Fills in multiple properties nicely
However, in most cases, specific property values are required. For example, in the example, the id
was generated as a negative number, but in reality, id
is often used as a positive number. There might be a validation logic like this:
init {
require(id > 0) { "id should be positive" }
}
After running the test a few times, if the id
is generated as a negative number, the test fails. The fact that all values are randomly generated makes it particularly useful for finding unexpected edge cases.
Let's maintain the randomness but restrict the range slightly to ensure the validation logic passes.
@RepeatedTest(10)
fun postCondition() {
val fixtureMonkey = FixtureMonkey.builder()
.plugin(KotlinPlugin())
.build()
val actual = fixtureMonkey.giveMeBuilder<Product>()
.setPostCondition { it.id > 0 } // Specify property conditions for the generated object
.sample()
actual.id shouldBeGreaterThan 0
}
I used @RepeatedTest
to run the test 10 times.
You can see that all tests pass.
When using postCondition
, be cautious as setting conditions too narrowly can make object creation costly. This is because the creation is repeated internally until an object that meets the condition is generated. In such cases, it is much better to use setExp
to fix specific values.
val actual = fixtureMonkey.giveMeBuilder<Product>()

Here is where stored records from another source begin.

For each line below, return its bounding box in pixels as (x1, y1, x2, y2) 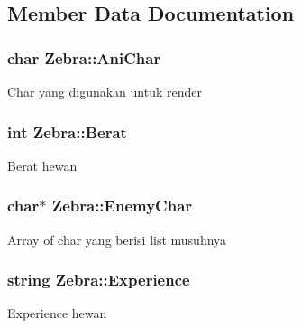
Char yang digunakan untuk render (7, 82, 203, 100)
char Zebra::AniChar (7, 46, 161, 69)
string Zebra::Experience (7, 268, 190, 291)
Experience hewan (7, 304, 107, 323)
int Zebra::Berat (7, 120, 127, 143)
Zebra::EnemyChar (51, 194, 193, 217)
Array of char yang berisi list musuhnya (7, 230, 227, 248)
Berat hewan (7, 155, 78, 174)
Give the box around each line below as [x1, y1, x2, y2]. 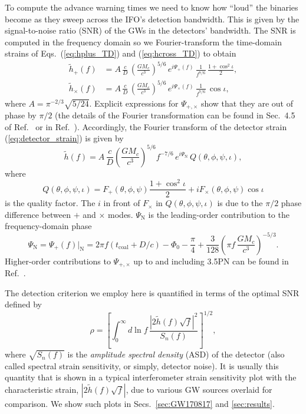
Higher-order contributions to [5, 254, 111, 267]
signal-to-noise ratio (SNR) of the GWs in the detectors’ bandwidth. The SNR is [5, 24, 296, 37]
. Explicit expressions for [89, 97, 179, 109]
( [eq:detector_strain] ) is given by [5, 132, 124, 144]
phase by [5, 109, 37, 121]
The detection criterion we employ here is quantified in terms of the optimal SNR [5, 286, 300, 299]
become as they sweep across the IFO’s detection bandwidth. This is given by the [5, 12, 300, 25]
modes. [108, 208, 133, 220]
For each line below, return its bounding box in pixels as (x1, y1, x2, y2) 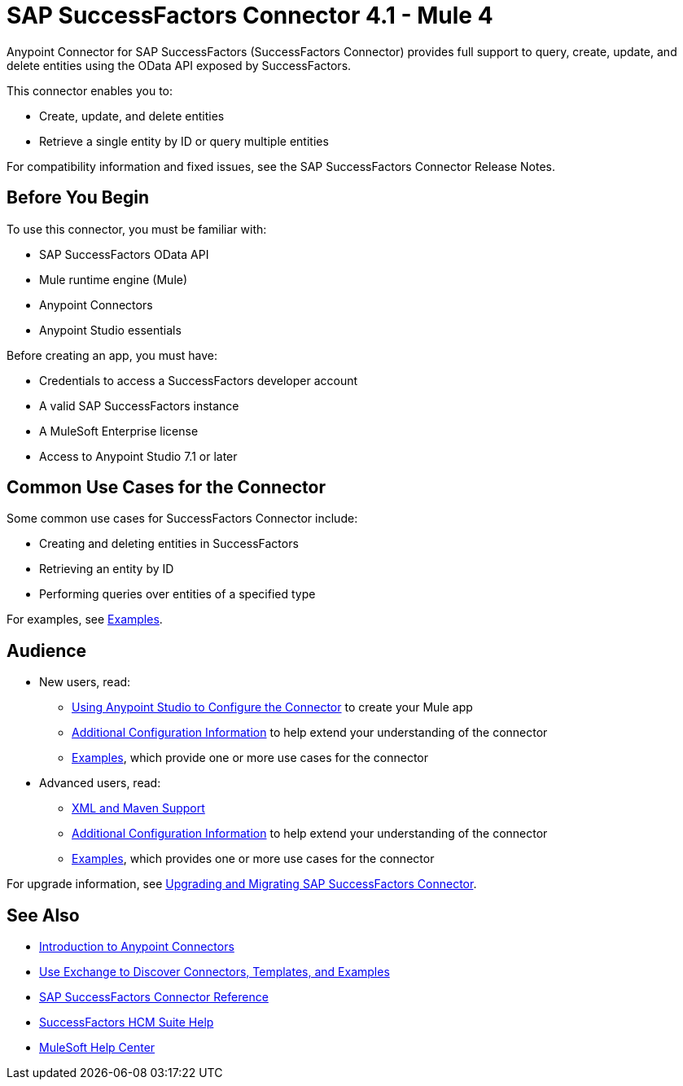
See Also (7, 904, 80, 926)
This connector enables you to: (7, 83, 173, 98)
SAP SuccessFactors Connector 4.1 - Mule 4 (7, 2, 493, 29)
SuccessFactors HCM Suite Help (39, 1015, 214, 1030)
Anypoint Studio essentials (39, 322, 182, 337)
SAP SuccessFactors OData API (39, 247, 209, 261)
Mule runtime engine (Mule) (39, 272, 188, 287)
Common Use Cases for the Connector (7, 477, 326, 498)
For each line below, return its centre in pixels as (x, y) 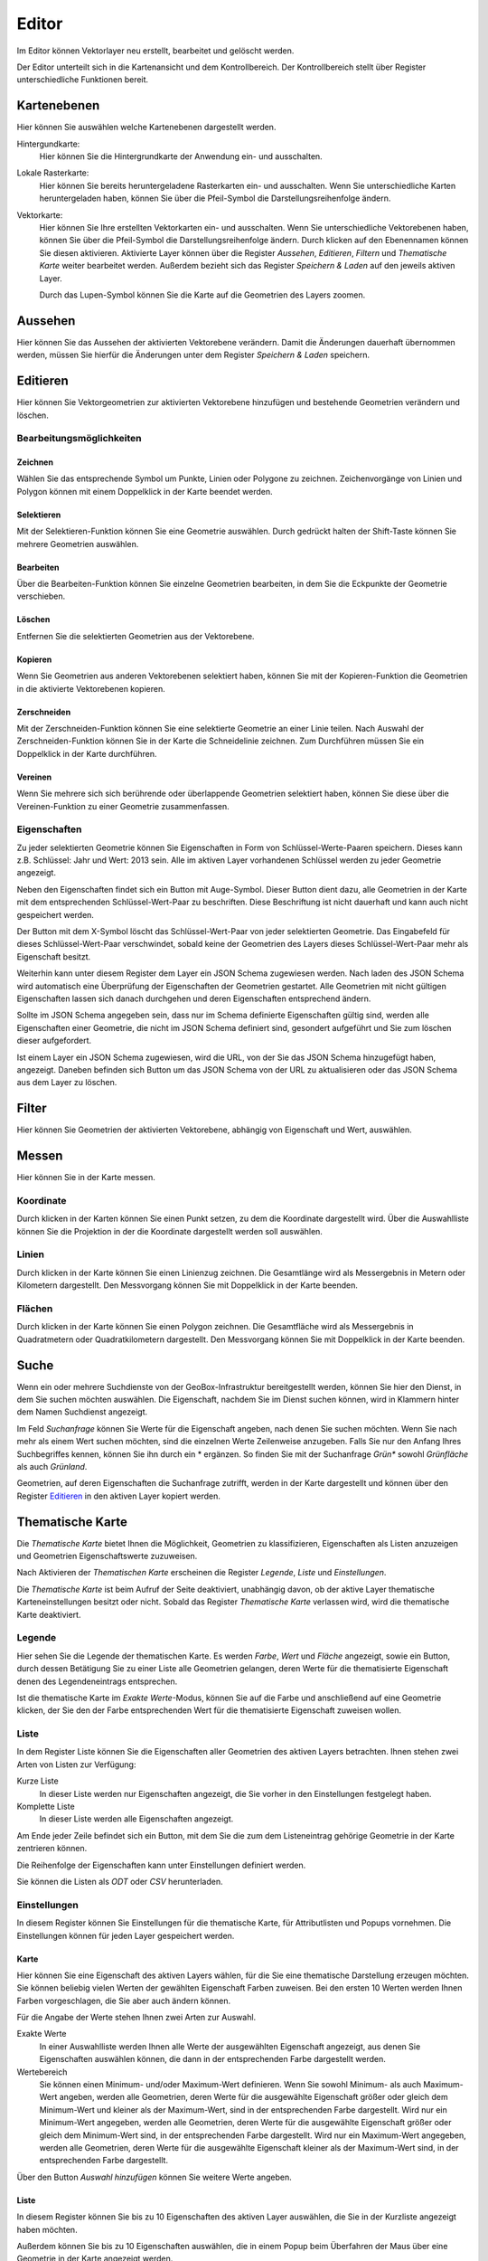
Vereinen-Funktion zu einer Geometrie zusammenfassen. (123, 806)
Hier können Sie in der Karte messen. (86, 1178)
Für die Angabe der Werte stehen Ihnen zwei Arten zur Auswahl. (136, 2018)
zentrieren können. (52, 1849)
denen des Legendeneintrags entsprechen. (97, 1681)
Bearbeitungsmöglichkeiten (79, 439)
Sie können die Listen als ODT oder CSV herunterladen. (120, 1881)
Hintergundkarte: (48, 144)
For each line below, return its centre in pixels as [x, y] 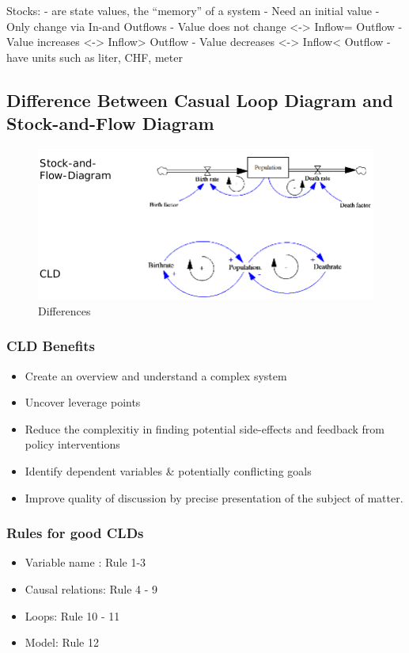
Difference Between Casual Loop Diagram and [200, 99]
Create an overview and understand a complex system [156, 375]
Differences [64, 310]
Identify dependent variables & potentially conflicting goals [168, 471]
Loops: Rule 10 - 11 [72, 615]
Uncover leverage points [83, 402]
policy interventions [72, 444]
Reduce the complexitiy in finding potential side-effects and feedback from [205, 428]
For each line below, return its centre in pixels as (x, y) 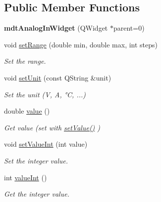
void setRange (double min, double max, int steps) (81, 44)
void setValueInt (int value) (46, 144)
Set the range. (25, 61)
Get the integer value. (37, 194)
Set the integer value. (36, 160)
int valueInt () (26, 177)
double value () (27, 111)
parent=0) (129, 28)
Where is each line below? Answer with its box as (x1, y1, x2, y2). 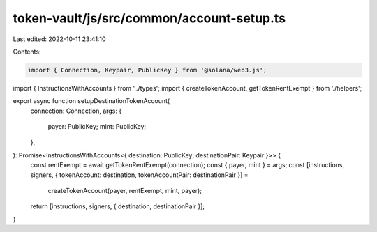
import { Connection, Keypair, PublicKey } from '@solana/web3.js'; (27, 66, 267, 74)
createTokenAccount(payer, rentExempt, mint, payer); (47, 187, 202, 195)
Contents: (13, 47, 41, 56)
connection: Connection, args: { (30, 107, 122, 115)
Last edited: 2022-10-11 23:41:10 (13, 35, 106, 43)
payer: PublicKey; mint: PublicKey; (47, 123, 147, 131)
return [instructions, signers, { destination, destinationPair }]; (30, 202, 205, 210)
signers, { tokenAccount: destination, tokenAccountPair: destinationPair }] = (30, 171, 249, 179)
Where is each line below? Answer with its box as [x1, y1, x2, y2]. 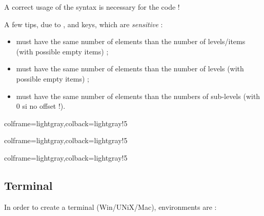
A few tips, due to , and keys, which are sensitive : [4, 18, 163, 29]
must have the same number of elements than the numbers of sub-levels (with [16, 90, 260, 101]
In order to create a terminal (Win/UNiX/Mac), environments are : [4, 201, 217, 212]
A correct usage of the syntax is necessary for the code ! [4, 2, 180, 12]
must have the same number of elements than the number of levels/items [16, 36, 246, 47]
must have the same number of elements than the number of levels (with [16, 63, 244, 74]
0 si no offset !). [16, 101, 66, 111]
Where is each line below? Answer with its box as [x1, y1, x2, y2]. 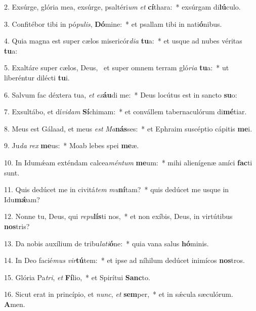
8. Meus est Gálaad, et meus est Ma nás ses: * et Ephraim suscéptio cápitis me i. [4, 123, 252, 134]
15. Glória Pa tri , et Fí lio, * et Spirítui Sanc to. [4, 272, 150, 282]
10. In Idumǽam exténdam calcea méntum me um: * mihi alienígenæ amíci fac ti [4, 157, 252, 167]
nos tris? [4, 220, 30, 231]
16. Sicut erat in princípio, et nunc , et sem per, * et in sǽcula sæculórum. [4, 289, 233, 299]
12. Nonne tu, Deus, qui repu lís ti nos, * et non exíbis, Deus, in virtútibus [4, 211, 233, 221]
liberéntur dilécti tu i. [4, 72, 70, 82]
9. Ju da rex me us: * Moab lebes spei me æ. [4, 140, 139, 151]
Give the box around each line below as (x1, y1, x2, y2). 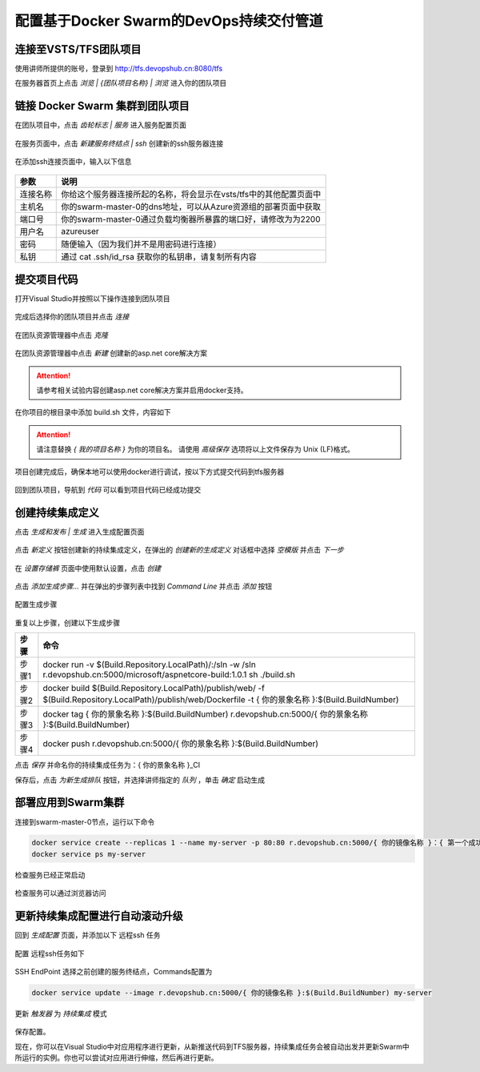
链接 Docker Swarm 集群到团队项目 (14, 99, 190, 113)
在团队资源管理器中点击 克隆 (14, 330, 108, 339)
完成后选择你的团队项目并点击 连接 (14, 312, 130, 322)
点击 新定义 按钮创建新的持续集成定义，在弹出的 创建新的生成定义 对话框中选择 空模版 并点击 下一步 (14, 545, 344, 555)
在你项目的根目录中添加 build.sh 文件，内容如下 (14, 408, 171, 417)
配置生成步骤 (14, 600, 58, 609)
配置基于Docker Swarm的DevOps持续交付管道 (14, 12, 323, 30)
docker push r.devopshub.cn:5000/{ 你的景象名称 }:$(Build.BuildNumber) (42, 738, 319, 749)
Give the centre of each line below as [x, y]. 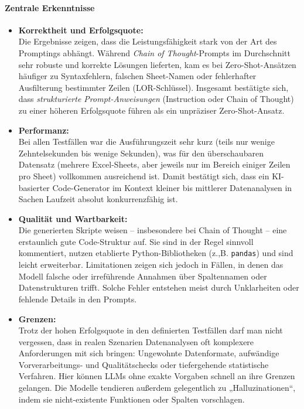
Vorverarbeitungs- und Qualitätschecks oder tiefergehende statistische [144, 364]
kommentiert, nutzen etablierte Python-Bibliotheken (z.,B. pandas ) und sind [156, 253]
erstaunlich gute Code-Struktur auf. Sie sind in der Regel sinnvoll [136, 241]
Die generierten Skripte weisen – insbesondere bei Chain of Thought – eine [153, 230]
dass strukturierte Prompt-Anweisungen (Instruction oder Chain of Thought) [156, 99]
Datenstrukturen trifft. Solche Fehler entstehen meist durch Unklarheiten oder [159, 287]
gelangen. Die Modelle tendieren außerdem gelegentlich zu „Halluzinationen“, [157, 388]
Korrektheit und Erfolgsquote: [81, 30]
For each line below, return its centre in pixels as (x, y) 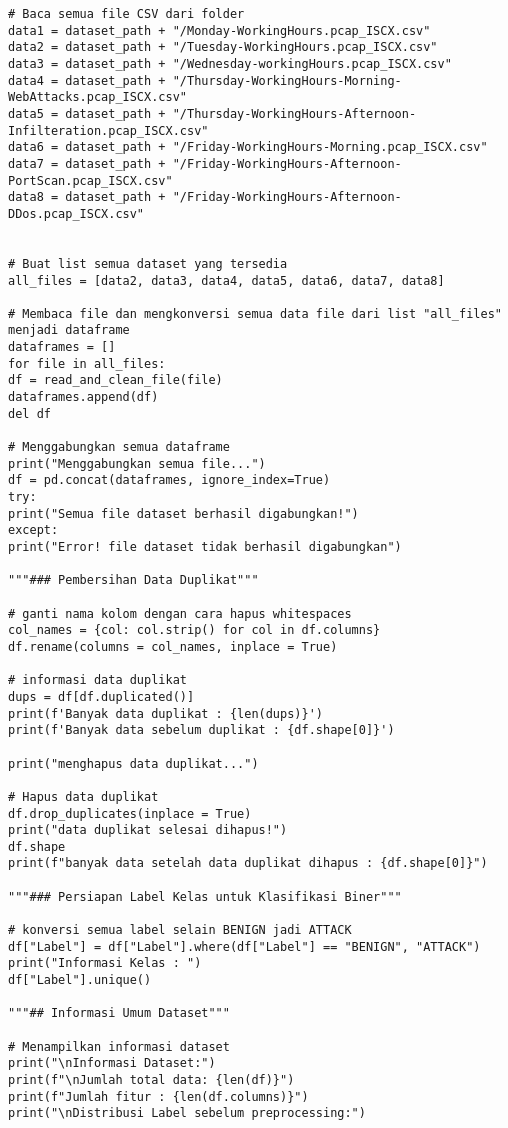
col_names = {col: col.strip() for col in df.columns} (194, 630)
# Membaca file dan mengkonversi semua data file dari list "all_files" (255, 313)
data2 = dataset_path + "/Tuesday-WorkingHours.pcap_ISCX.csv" (223, 47)
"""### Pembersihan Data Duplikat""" (133, 580)
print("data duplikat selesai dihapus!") (148, 830)
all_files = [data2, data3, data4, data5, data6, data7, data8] (226, 280)
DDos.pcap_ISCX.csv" (76, 213)
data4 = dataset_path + (87, 80)
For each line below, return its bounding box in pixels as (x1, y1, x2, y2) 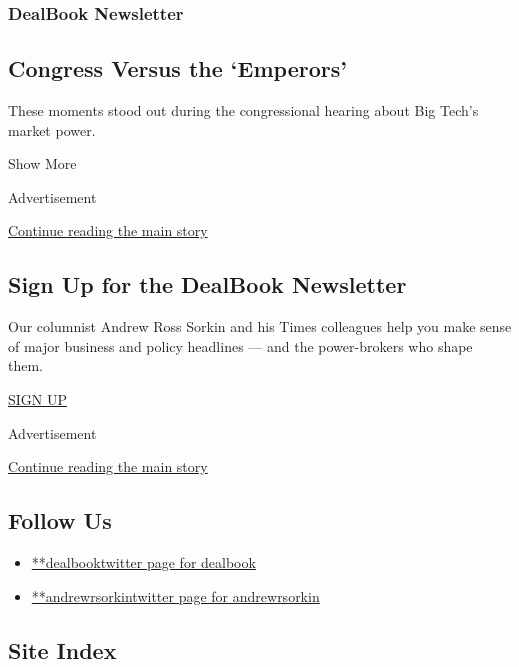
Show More (8, 153, 77, 174)
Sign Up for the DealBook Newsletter (8, 269, 407, 300)
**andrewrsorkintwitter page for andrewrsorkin (31, 585, 320, 606)
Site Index (8, 634, 117, 665)
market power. (8, 119, 96, 140)
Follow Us (8, 505, 112, 536)
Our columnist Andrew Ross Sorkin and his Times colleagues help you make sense (8, 316, 512, 337)
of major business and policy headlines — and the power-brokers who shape (8, 335, 473, 356)
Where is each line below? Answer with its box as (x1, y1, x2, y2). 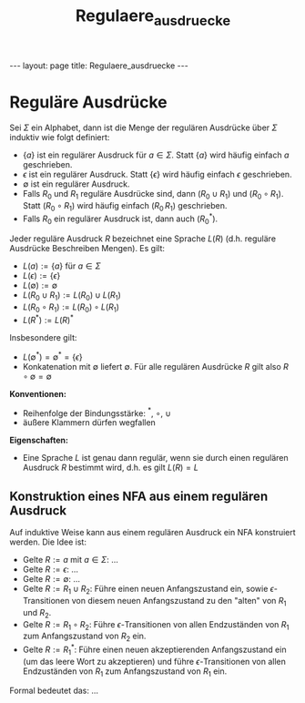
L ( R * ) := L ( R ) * (22, 313, 75, 326)
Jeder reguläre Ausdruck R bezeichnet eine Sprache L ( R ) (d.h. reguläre (9, 233, 276, 244)
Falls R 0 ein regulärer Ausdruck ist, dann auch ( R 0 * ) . (22, 211, 219, 226)
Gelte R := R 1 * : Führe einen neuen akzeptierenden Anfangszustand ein (22, 643, 287, 657)
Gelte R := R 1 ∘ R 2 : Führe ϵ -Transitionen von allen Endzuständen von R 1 (22, 618, 290, 632)
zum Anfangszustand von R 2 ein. (22, 630, 147, 644)
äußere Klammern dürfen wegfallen (22, 417, 157, 428)
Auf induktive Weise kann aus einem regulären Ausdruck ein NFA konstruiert (9, 527, 296, 538)
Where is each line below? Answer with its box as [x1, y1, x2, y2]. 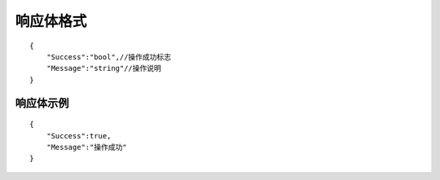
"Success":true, [46, 131, 112, 140]
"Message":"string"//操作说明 [46, 64, 162, 73]
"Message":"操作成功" [46, 143, 127, 151]
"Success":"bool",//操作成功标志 [46, 52, 171, 61]
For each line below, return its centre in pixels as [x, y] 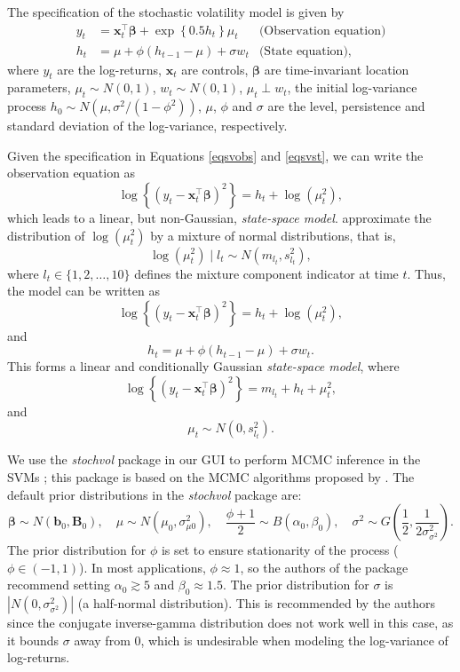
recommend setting [59, 585]
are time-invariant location [337, 69]
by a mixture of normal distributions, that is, [273, 235]
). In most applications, [143, 567]
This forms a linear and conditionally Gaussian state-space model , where [203, 366]
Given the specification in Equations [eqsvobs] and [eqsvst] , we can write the [215, 155]
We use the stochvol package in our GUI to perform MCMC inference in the [214, 459]
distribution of [46, 235]
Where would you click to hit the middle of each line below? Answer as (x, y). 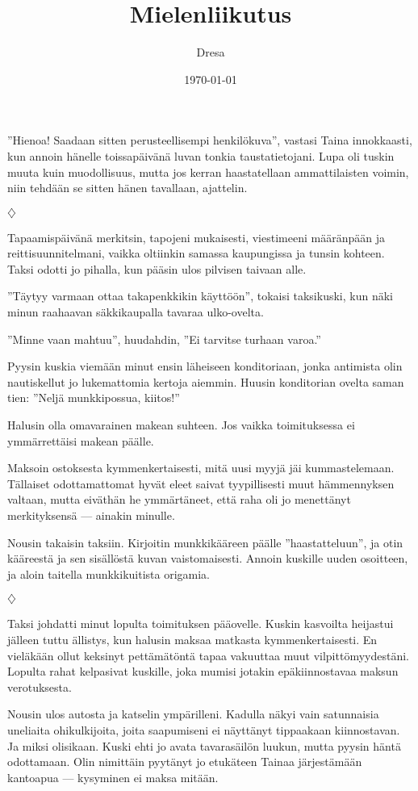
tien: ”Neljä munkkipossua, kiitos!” (94, 398)
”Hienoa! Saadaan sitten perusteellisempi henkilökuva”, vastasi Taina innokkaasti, (210, 140)
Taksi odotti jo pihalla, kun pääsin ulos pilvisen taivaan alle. (157, 268)
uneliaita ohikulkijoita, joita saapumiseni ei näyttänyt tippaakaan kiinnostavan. (204, 729)
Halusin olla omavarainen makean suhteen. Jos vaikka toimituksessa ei (181, 425)
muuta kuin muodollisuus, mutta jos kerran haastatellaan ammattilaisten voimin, (208, 172)
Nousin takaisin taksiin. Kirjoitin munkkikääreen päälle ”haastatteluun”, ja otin (205, 542)
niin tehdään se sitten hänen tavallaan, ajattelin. (127, 188)
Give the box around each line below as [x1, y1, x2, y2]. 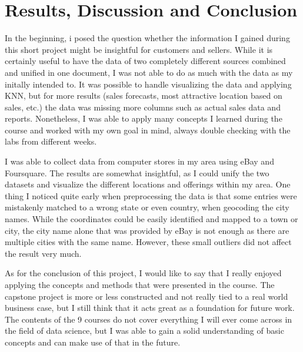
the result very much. [5, 247, 82, 259]
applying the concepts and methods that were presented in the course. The [5, 279, 275, 290]
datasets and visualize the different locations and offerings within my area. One [5, 178, 291, 190]
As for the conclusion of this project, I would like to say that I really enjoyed [5, 267, 282, 279]
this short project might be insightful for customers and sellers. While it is [5, 43, 273, 55]
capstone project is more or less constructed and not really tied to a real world [5, 290, 288, 302]
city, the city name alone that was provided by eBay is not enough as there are [5, 224, 289, 236]
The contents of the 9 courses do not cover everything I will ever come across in [5, 313, 292, 325]
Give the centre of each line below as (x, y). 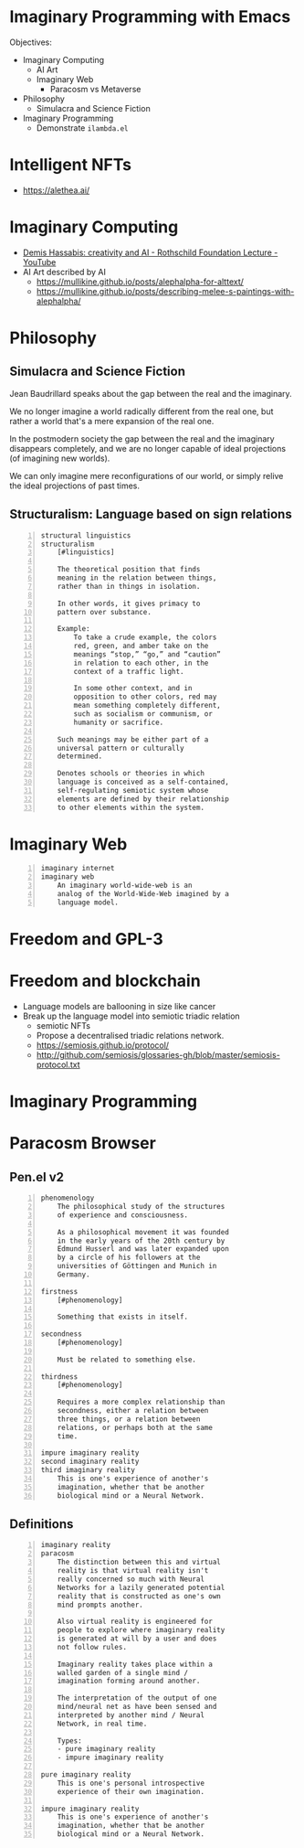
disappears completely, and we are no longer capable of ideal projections (147, 448)
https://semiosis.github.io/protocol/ (103, 1045)
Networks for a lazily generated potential (141, 1587)
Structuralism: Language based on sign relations (151, 514)
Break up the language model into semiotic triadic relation (131, 1016)
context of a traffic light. (129, 671)
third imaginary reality (88, 1470)
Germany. (73, 1275)

.setExp(Product::id, 1L) // Only the specified value is fixed, the rest are random
.sample()
actual.id shouldBe 1L
If a property is a collection, you can use sizeExp
to specify the size of the collection.
val actual = fixtureMonkey.giveMeBuilder<Product>()
.sizeExp(Product::options, 3)
.sample()
actual.options.size shouldBe 3
Using maxSize
and minSize
, you can easily set the maximum and minimum size constraints for a collection.
val actual = fixtureMonkey.giveMeBuilder<Product>()
.maxSizeExp(Product::options, 10)
.sample()
actual.options.size shouldBeLessThan 11
There are various other property setting methods available, so I recommend exploring them when needed.
Fixture Monkey really resolves the inconveniences encountered while writing unit tests. Although not mentioned in this article, you can create conditions in the builder and reuse them, add randomness to properties, and help developers discover edge cases they may have missed. As a result, test code becomes very concise, and the need for additional code like Object Mother disappears, making maintenance easier.
Even before the release of Fixture Monkey 1.x, I found it very helpful in writing test code. Now that it has become a stable version, I hope you can introduce it without hesitation and enjoy writing test code.